Multiply by $^0\langle \psi_n|$ from the left:
$$ ^0\langle \psi_n|H_0 |\psi_n\rangle^1 + ^0\langle \psi_n|H'|\psi_n\rangle^0 = ^0\langle \psi_n|E_n^0|\psi_n\rangle^1 + ^0\langle \psi_n|E_n^1 |\psi_n\rangle^0,$$
$$E_n^0 \,^0\langle \psi_n|\psi_n\rangle^1 + \, ^0\langle \psi_n|H'|\psi_n\rangle^0 = E_n^0\,^0\langle \psi_n|\psi_n\rangle^1 + E_n^1 \,^0\langle \psi_n|\psi_n\rangle^0,$$
$$ \implies (E_n^0 - E_n^0) \,^0\langle \psi_n|\psi_n\rangle^1 + ^0\langle \psi_n|H'|\psi_n\rangle^0 = E_n^1 \,^0\langle \psi_n|\psi_n\rangle^0.$$
Assuming normalised states, $^0\langle \psi_n|\psi_n\rangle^0 = 1$, so:
$$ E_n^1 = ^0\langle \psi_n|H'|\psi_n\rangle^0 $$.
As other have noted, there's a mistake in you formula.
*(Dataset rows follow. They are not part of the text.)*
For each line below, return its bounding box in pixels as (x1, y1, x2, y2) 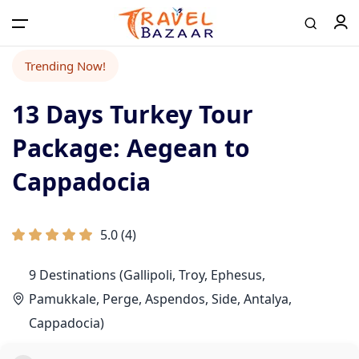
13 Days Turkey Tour (12, 98, 253, 131)
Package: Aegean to (12, 131, 250, 164)
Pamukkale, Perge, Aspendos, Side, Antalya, (29, 290, 292, 308)
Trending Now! (25, 58, 106, 74)
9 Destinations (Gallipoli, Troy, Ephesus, (29, 266, 265, 284)
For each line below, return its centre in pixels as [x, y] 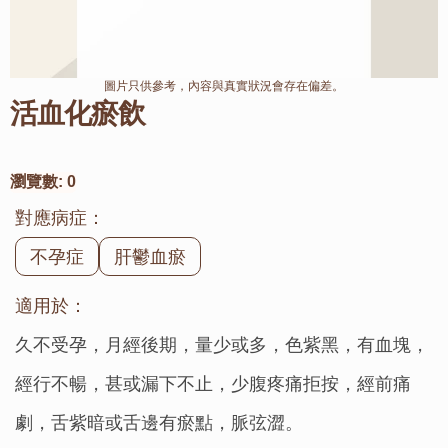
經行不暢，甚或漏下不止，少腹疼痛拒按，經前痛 [213, 383]
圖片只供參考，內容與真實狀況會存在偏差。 [224, 85]
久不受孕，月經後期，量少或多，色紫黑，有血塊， [222, 344]
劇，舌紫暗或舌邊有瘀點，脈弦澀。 [159, 422]
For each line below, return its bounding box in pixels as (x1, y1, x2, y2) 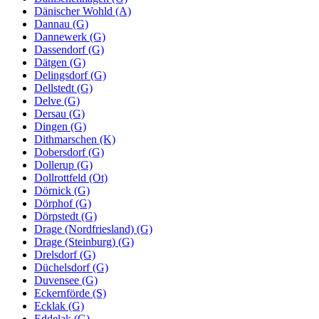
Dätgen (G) (34, 56, 85, 68)
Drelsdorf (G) (34, 248, 95, 261)
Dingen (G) (34, 120, 86, 132)
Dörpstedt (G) (34, 209, 97, 222)
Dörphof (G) (34, 197, 91, 209)
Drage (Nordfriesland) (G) (34, 222, 152, 235)
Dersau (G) (34, 107, 85, 120)
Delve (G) (34, 94, 80, 107)
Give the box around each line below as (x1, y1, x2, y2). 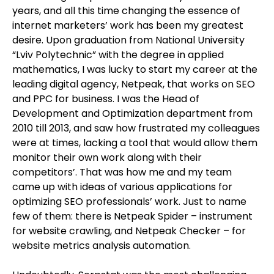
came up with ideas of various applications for (12, 180, 232, 194)
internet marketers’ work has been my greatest (12, 18, 243, 33)
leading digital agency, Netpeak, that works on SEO (12, 77, 255, 92)
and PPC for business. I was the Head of (12, 92, 199, 106)
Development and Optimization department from (12, 106, 253, 121)
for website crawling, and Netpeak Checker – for (12, 224, 246, 239)
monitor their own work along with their (12, 150, 202, 165)
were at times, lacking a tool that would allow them (12, 136, 257, 150)
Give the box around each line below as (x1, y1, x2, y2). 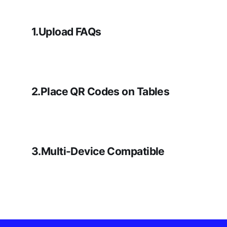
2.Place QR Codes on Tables (31, 85, 170, 98)
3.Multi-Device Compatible (31, 144, 165, 158)
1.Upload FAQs (31, 25, 101, 39)
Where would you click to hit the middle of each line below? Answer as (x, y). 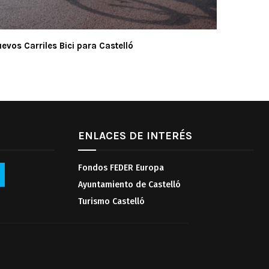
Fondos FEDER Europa (121, 168)
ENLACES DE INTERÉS (135, 135)
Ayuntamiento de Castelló (129, 184)
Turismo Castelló (111, 201)
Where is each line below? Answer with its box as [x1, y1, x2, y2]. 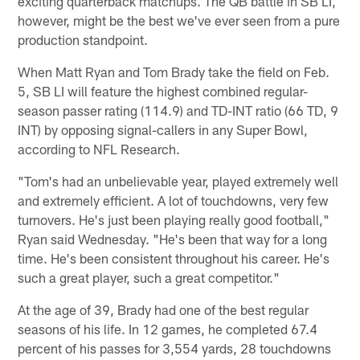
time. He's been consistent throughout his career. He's [18, 249, 330, 266]
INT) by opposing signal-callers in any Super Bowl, [18, 121, 309, 137]
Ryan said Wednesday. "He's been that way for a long [18, 230, 328, 247]
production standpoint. [18, 31, 149, 47]
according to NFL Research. [18, 140, 181, 157]
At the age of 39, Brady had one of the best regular [18, 301, 309, 317]
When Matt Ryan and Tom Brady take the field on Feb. [18, 63, 330, 80]
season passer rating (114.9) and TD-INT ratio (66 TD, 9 [18, 101, 339, 118]
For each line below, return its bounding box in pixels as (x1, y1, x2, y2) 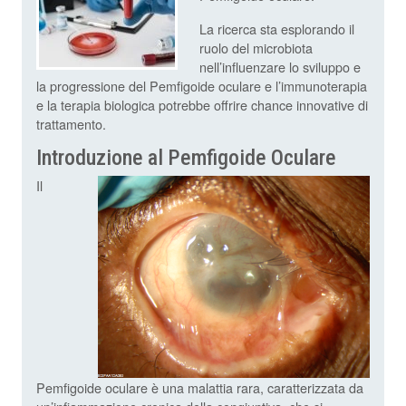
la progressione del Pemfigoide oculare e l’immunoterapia (36, 76, 367, 96)
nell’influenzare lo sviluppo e (199, 57, 361, 77)
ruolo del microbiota (199, 38, 313, 58)
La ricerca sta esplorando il (199, 19, 354, 39)
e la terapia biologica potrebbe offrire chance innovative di (36, 95, 368, 115)
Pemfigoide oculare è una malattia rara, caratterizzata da (36, 378, 363, 398)
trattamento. (36, 114, 106, 134)
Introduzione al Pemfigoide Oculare (36, 145, 336, 171)
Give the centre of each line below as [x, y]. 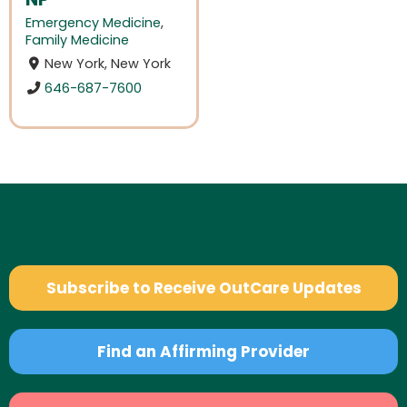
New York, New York [108, 64]
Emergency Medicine [93, 23]
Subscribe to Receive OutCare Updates [203, 288]
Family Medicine [77, 40]
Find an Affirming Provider [203, 351]
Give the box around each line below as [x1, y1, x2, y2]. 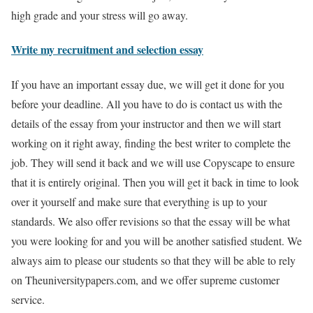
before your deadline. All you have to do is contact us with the [11, 96, 282, 111]
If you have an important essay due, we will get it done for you [11, 76, 284, 92]
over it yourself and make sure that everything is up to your [11, 194, 267, 209]
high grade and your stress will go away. [11, 8, 188, 23]
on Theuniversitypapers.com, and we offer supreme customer [11, 272, 279, 287]
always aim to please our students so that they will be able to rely [11, 252, 296, 268]
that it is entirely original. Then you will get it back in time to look [11, 174, 299, 189]
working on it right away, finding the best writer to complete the [11, 135, 291, 150]
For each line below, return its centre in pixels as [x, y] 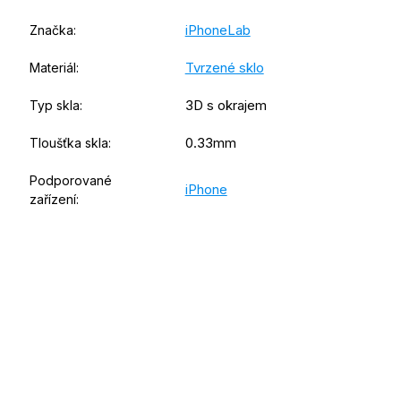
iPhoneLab [218, 30]
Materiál [52, 68]
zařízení [52, 200]
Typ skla [54, 106]
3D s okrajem [226, 106]
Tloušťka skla [68, 143]
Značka [51, 30]
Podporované [70, 181]
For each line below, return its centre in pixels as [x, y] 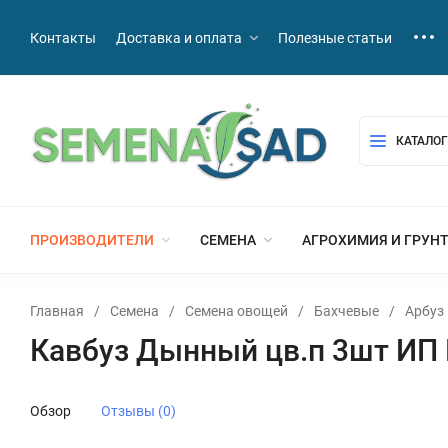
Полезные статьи [335, 37]
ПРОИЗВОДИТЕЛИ [92, 239]
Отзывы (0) [138, 410]
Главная [57, 310]
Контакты [63, 37]
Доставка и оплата [179, 37]
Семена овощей [236, 310]
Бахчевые [346, 310]
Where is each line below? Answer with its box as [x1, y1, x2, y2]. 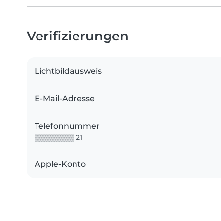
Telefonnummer [35, 121, 100, 131]
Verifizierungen [27, 28, 129, 44]
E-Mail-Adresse [35, 94, 95, 104]
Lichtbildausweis [35, 66, 102, 76]
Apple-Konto [35, 159, 86, 169]
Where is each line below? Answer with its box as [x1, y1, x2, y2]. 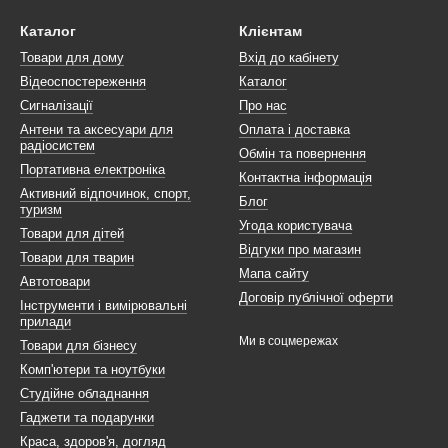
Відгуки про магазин [239, 242, 361, 257]
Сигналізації [20, 98, 93, 113]
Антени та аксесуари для [20, 122, 173, 137]
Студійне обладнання [20, 386, 149, 401]
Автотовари [20, 274, 90, 289]
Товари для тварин [20, 250, 134, 265]
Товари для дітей [20, 226, 124, 241]
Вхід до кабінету [239, 50, 339, 65]
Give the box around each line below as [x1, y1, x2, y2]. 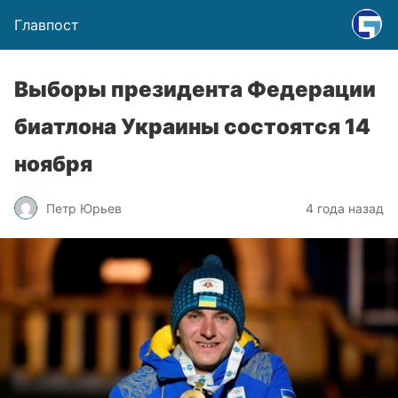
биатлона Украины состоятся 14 [14, 114, 370, 139]
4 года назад [306, 200, 384, 216]
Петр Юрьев [46, 200, 122, 216]
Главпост [14, 16, 79, 34]
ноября [14, 151, 92, 177]
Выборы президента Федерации [14, 76, 376, 102]
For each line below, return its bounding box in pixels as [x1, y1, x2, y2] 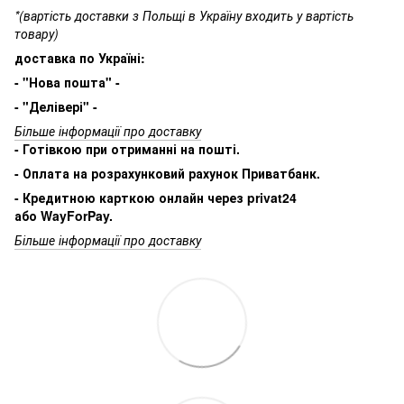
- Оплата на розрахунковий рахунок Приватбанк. [14, 163, 320, 182]
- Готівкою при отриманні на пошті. [14, 139, 240, 158]
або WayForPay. [14, 206, 113, 225]
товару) [14, 23, 59, 42]
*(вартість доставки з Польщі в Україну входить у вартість [14, 5, 353, 24]
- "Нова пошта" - [14, 72, 120, 91]
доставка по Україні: [14, 48, 145, 67]
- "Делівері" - [14, 96, 101, 115]
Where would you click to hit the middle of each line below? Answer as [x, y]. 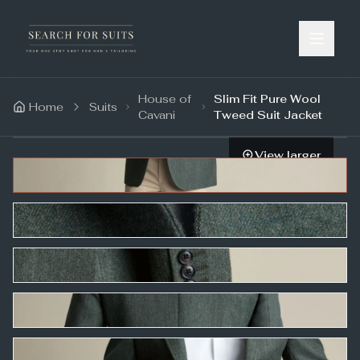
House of [164, 99]
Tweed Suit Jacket [268, 115]
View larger [288, 155]
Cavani [156, 115]
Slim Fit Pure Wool [268, 99]
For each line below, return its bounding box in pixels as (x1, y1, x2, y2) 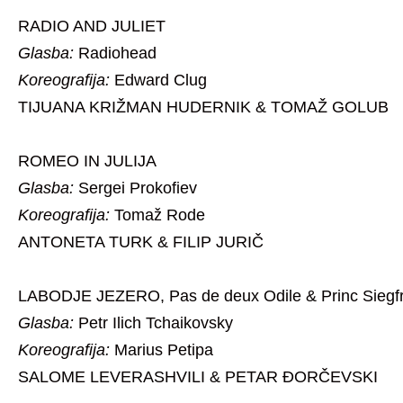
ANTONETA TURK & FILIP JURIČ (18, 233, 264, 252)
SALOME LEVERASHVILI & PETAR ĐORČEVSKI (18, 368, 378, 387)
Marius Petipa (110, 341, 213, 360)
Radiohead (74, 44, 157, 63)
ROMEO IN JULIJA (18, 152, 157, 171)
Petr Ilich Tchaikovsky (74, 314, 233, 333)
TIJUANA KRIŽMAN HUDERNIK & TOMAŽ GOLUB (18, 98, 389, 117)
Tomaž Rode (110, 206, 205, 225)
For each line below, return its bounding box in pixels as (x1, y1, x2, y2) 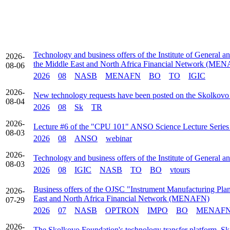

The same procedure applies for higher order corrections.
Best Answer
Spin1/2 particle
Ususally, in this kind of Hamiltonian, people uses $s=s_z$, where
$$s=s_z=\left[ \begin{array}{cc} 1 & 0 \\ 0 & -1\end{array} \right].$$
Then, your unperturbed hamiltonian $H_0$ is: $$H_0=-\mu s\cdot B_0 = -\mu \left[ \begin{array}{cc} 1 & 0 \\ 0 & -1\end{array} \right]B_{0,z}. $$
Then the eigen vectors of energy are:
$$|\psi^0_+\rangle=\left[ \begin{array}{c} 1 \\ 0\end{array} \right],$$ $$|\psi^0_-\rangle=\left[ \begin{array}{c} 0\\ 1 \end{array} \right].$$
Perturbation solution
Then you want to compute $|\psi_+\rangle$ and $|\psi_-\rangle$ for the perturbed Hamiltonian $H=H_0-\mu B_1 s_x$, where $$s_x=\left[ \begin{array}{cc} 0 & 1 \\ 1 & 0\end{array} \right].$$
As you said, you have to compute the following quantities (note I use $+,-$ instead of $n=0,1$. Which became:
$$\psi^{(1)}_+=\sum_{n\neq +} \psi^{(0)}_{n'}\frac{\langle\psi_{n'}^{(0)}|-\mu B_1s_x|\psi_{+}^{(0)}\rangle}{E_+^{(0)}-E_{n'}^{(0)}}=\psi^{(0)}_{-}\frac{\langle\psi_{-}^{(0)}|-\mu B_1s_x|\psi_{+}^{(0)}\rangle}{E_+^{(0)}-E_{-}^{(0)}}$$
$$\psi^{(1)}_-=\sum_{n\neq -} \psi^{(0)}_{n'}\frac{\langle\psi_{n'}^{(0)}|-\mu B_1s_x|\psi_{-}^{(0)}\rangle}{E_-^{(0)}-E_{n'}^{(0)}}=\psi^{(0)}_{+}\frac{\langle\psi_{+}^{(0)}|-\mu B_1s_x|\psi_{-}^{(0)}\rangle}{E_-^{(0)}-E_{+}^{(0)}}$$
Put here vectors and matrices we just found and let me know if you get zero.